Nccdex Chart as on 28 July 2021

Technically Chana market is under short covering as market has witnessed drop in open interest by 5.27% to settled at 102550 while prices up 35 rupees.

Now NCDEX Chana is getting support at 4956 and below same could see a test of 4900 levels, and resistance is now likely to be seen at 5060, a move above could see prices testing 5108.

Chana yesterday settled up by 0.7% at 5013 as pulses crops in Maharashtra may be affected as these are grown mainly in Marathwada and Vidarbha regions where the monsoon rainfall so far was 59% and 11% above LPA, respectively.

The north parts of Karnataka, where pulses are grown, have received 71% above normal rains this season until July 24. Waterlogged field for a long time might cut yield, as pulses don’t need continuous rains.

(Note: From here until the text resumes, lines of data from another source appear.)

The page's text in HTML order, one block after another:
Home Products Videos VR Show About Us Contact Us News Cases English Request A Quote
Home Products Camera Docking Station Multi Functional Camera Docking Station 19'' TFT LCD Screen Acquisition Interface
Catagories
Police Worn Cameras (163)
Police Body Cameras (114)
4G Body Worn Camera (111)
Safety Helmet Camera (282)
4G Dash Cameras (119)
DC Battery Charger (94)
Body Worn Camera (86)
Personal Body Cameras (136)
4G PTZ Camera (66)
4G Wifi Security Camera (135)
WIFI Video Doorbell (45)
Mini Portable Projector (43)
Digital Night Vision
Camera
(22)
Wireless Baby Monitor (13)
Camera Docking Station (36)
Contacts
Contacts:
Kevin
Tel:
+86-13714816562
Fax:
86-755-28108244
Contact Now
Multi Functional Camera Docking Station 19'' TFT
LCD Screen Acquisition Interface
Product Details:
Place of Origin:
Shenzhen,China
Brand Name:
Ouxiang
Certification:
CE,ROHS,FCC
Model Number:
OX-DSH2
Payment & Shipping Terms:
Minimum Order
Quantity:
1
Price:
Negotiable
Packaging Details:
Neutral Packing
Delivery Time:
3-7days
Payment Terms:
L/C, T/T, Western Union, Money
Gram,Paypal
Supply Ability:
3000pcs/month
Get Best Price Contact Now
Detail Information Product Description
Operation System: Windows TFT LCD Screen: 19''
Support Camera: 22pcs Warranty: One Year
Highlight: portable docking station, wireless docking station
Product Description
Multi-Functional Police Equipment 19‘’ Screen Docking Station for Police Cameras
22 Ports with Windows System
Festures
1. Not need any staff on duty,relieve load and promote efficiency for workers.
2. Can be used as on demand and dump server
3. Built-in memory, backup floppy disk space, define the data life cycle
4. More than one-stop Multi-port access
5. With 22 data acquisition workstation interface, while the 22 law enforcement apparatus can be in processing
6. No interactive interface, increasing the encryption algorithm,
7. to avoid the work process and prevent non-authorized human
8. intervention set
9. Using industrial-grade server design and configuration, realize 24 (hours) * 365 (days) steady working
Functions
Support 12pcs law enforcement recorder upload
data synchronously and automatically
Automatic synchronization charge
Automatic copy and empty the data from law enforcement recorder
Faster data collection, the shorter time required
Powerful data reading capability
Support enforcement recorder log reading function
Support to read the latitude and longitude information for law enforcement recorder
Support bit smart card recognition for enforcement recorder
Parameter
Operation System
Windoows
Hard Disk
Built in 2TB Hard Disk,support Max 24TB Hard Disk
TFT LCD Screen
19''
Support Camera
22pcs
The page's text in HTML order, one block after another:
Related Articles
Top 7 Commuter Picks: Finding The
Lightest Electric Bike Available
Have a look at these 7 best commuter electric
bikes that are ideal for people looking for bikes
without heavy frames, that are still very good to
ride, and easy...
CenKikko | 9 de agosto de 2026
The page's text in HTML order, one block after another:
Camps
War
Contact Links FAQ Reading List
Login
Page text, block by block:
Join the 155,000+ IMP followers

Area under pulses continues to remain low in the current kharif season, raising the spectre of the government resorting to trade-restrictive measures like imposition of stock holding again in November-December to check of prices of these eatables.

The Centre reduced the import duty on masur dal to zero and also halved the Agriculture Infrastructure Development Cess on the lentil to 10 per cent, in a bid to boost domestic supply and check rising prices.

Support seen earlier in the day A rise in prices of pulses had forced the government to put stock limits on July 2, a step not in conformity with the free-trade concept embraced by it as it diluted the Essential Commodities Act in June 2020.

Last week, it eased the restrictions a bit due to traders’ protest. In Delhi spot market, chana dropped by 35.55 Rupees to end at 4889.45 Rupees per 100 kgs.

Trading Ideas:
–Chana trading range for the day is 4900-5108.
–Chana prices gained as pulses crops in Maharashtra may be affected
–The Centre reduced the import duty on masur dal to zero
–The north parts of Karnataka, where pulses are grown, have received 71% above normal rains this season until July 24.